Data supplied START
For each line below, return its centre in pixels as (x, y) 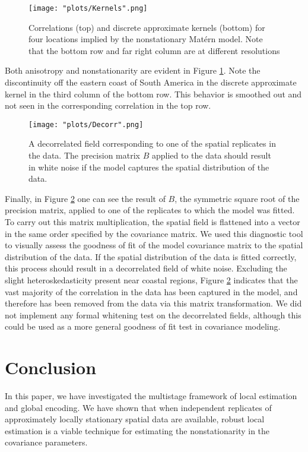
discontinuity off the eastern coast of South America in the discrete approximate (151, 82)
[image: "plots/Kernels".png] (88, 8)
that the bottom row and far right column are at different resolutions (154, 50)
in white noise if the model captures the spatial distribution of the (149, 167)
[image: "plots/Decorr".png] (86, 124)
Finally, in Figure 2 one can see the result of (85, 198)
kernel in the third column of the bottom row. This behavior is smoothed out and (153, 94)
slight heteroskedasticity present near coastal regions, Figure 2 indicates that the (151, 280)
Data supplied END
Exercise aim: Exactly the lines from the one containing "kernel in the" through the final line above, and only those, should be given again.

Task answer:
kernel in the third column of the bottom row. This behavior is smoothed out and (153, 94)
slight heteroskedasticity present near coastal regions, Figure 2 indicates that the (151, 280)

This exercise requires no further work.